Assigned task |
The reply should contain every entry below exactly as written, with no images.

Data under study |
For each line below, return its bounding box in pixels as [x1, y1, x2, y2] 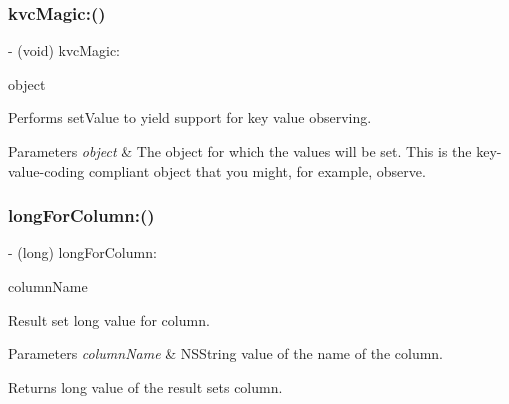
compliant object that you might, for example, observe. [88, 160, 426, 181]
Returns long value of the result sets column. [8, 376, 283, 397]
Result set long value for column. [8, 309, 210, 330]
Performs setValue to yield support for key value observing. [8, 107, 372, 128]
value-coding [8, 160, 85, 181]
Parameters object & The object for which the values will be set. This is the [8, 141, 472, 161]
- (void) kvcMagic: [8, 40, 120, 61]
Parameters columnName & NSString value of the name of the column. [8, 343, 444, 364]

Task solution |
For each line below, return its bounding box in pixels as [x1, y1, x2, y2] 
compliant object that you might, for example, observe. [88, 160, 426, 181]
Returns long value of the result sets column. [8, 376, 283, 397]
Result set long value for column. [8, 309, 210, 330]
Performs setValue to yield support for key value observing. [8, 107, 372, 128]
value-coding [8, 160, 85, 181]
Parameters object & The object for which the values will be set. This is the [8, 141, 472, 161]
- (void) kvcMagic: [8, 40, 120, 61]
Parameters columnName & NSString value of the name of the column. [8, 343, 444, 364]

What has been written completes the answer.